▶ [Brief] Within the records below is a range that opens at the line with "Po umyciu rąk" and closes at the line with "Po odmówieniu modlitw". Return that range word for word, both ends included, and only that range.

+++ Dataset records +++

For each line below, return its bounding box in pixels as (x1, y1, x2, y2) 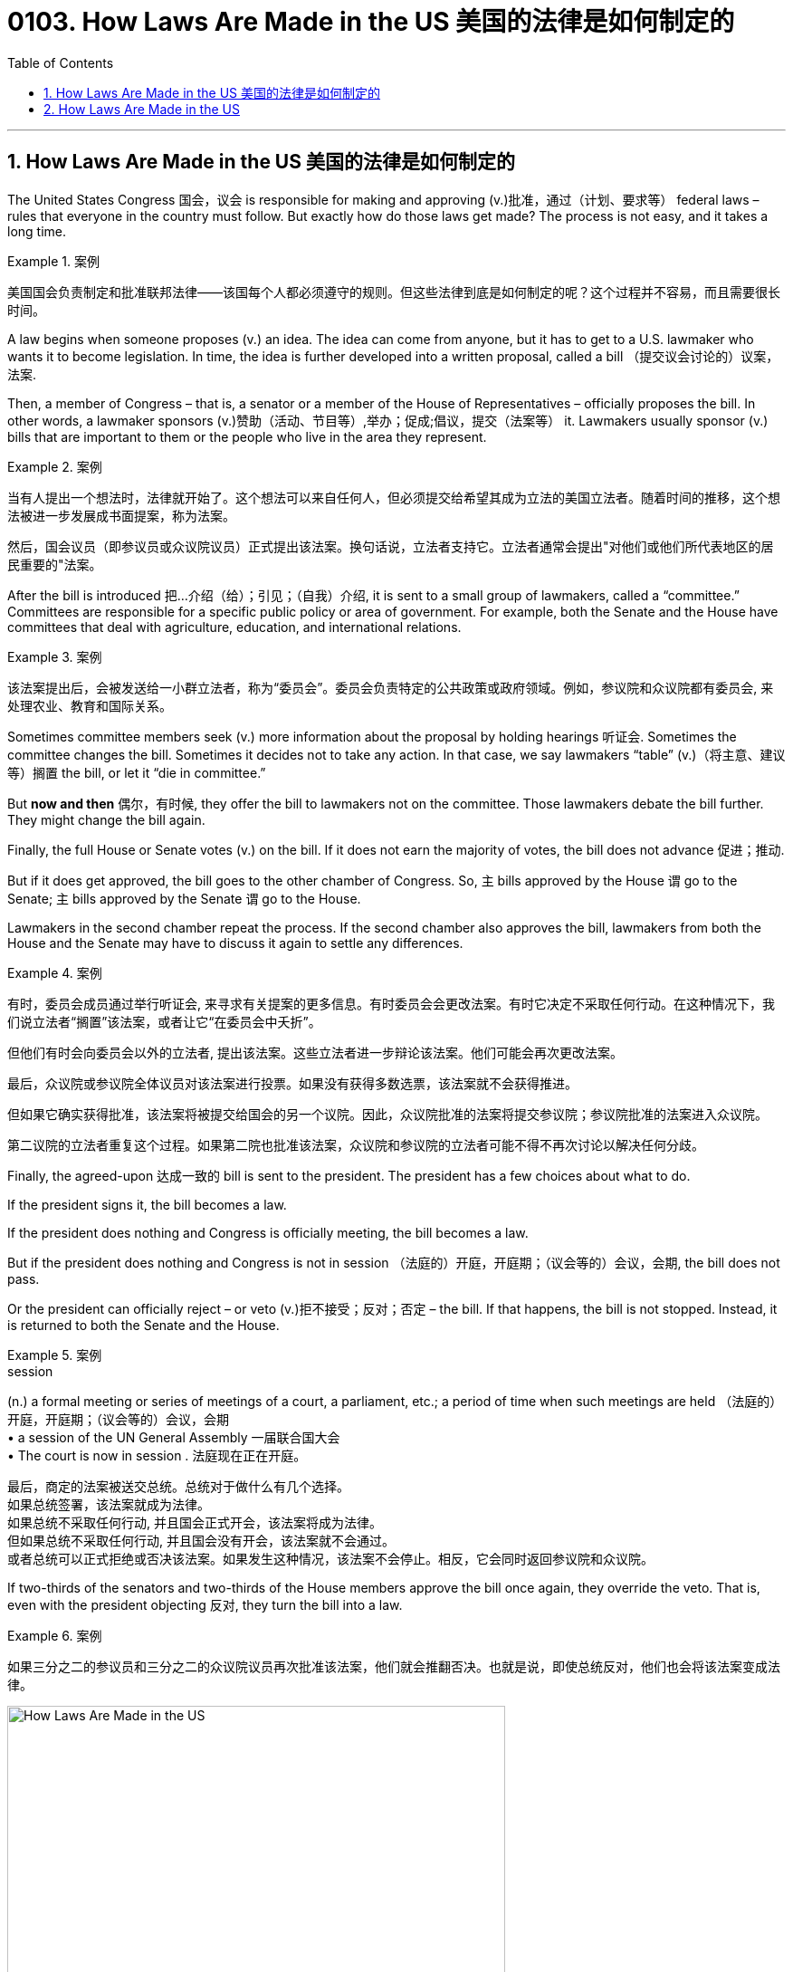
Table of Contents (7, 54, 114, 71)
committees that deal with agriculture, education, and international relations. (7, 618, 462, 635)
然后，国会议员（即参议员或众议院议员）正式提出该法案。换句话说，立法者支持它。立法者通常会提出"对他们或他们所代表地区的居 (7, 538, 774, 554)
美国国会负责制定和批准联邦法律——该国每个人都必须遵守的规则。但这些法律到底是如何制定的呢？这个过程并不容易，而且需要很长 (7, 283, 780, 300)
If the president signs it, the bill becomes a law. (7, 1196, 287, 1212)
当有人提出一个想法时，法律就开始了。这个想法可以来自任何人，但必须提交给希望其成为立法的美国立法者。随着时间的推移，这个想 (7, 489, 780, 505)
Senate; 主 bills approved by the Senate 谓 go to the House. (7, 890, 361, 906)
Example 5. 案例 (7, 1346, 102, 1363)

+++
+++ Dataset records +++

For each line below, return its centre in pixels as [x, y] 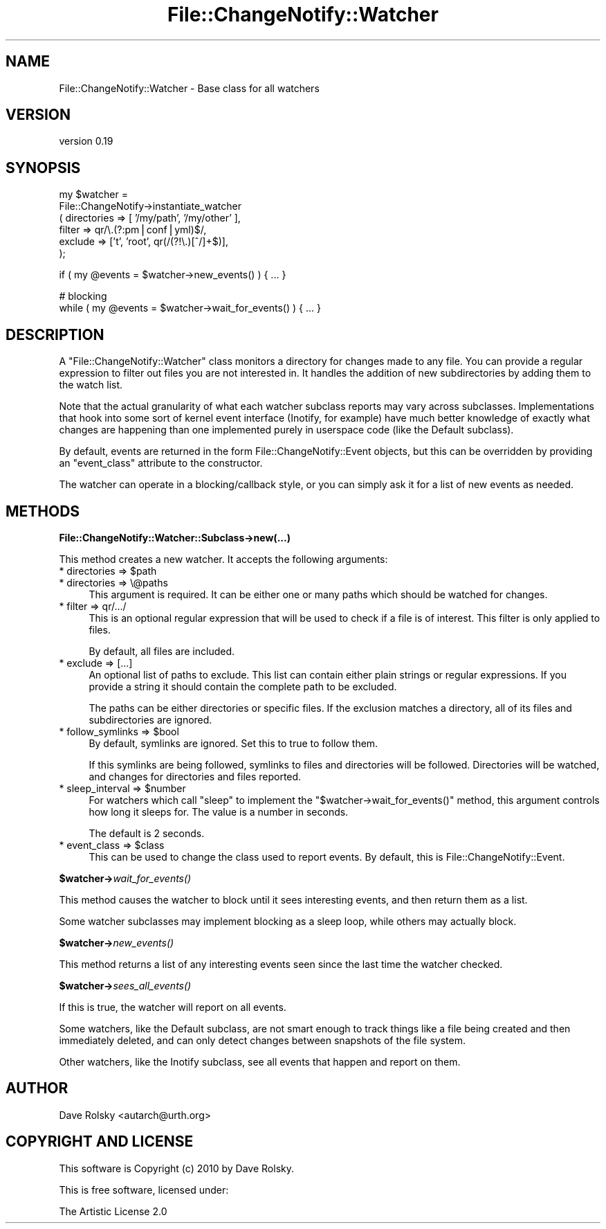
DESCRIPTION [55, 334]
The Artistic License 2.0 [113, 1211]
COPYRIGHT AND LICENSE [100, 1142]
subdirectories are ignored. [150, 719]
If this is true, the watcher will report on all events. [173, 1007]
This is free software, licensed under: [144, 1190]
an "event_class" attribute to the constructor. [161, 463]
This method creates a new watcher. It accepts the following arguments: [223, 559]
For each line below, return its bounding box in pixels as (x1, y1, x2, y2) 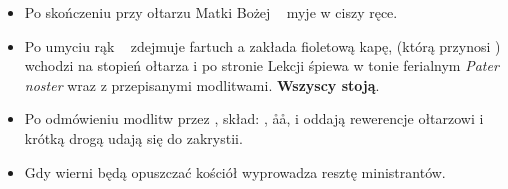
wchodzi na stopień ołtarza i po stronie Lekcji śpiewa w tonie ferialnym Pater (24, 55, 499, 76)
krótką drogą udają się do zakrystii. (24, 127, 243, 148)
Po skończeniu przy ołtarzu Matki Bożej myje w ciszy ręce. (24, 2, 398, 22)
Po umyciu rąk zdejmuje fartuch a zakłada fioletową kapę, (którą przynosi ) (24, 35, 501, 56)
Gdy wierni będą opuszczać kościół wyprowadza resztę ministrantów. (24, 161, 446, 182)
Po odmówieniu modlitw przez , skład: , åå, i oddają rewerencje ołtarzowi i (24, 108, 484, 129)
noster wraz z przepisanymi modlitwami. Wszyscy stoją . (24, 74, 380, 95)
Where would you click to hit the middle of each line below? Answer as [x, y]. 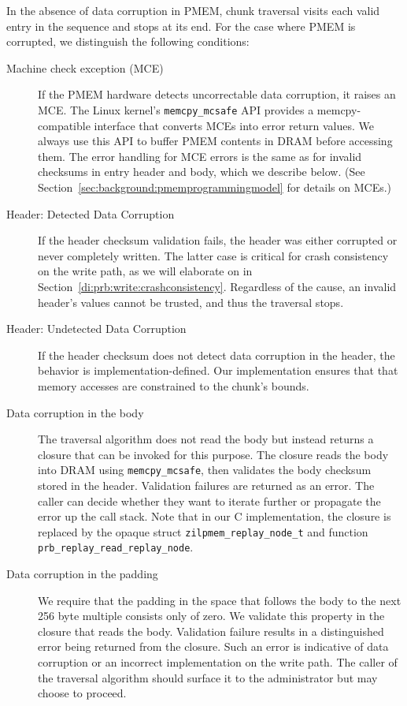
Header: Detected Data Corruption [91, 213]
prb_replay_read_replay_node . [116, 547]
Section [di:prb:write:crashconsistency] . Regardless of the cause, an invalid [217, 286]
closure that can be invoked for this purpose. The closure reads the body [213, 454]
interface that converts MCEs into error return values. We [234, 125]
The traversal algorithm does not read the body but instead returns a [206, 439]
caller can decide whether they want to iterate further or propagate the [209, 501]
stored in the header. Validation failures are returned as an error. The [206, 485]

+++

▶ [Response for this exercise]
Po umyciu rąk zdejmuje fartuch a zakłada fioletową kapę, (którą przynosi ) (24, 35, 501, 56)
Gdy wierni będą opuszczać kościół wyprowadza resztę ministrantów. (24, 161, 446, 182)
Po odmówieniu modlitw przez , skład: , åå, i oddają rewerencje ołtarzowi i (24, 108, 484, 129)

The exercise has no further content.